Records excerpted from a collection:

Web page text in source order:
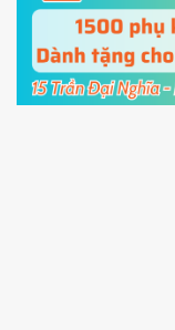
cable and click
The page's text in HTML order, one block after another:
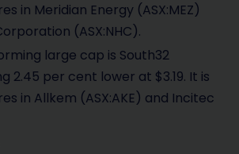
in Meridian Energy (ASX:MEZ)
(ASX:NHC).
large cap is South32
2.45 per cent lower at $3.19. It is
in Allkem (ASX:AKE) and Incitec
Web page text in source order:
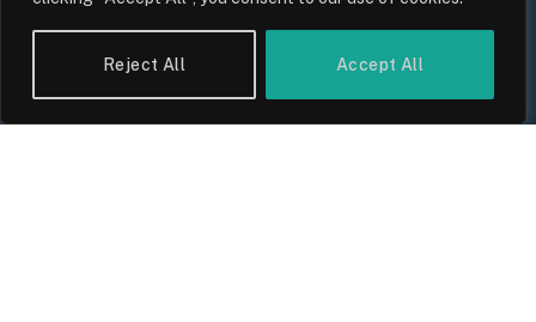
Reject All Accept All

— Task to carry out —
A word-for-word copy of all the data is required, minus the pictures.

— Answer section —
Web page text in source order:
cable and click
The page's text in HTML order, one block after another:
in Meridian Energy (ASX:MEZ)
(ASX:NHC).
large cap is South32
2.45 per cent lower at $3.19. It is
in Allkem (ASX:AKE) and Incitec
Web page text in source order:
Reject All Accept All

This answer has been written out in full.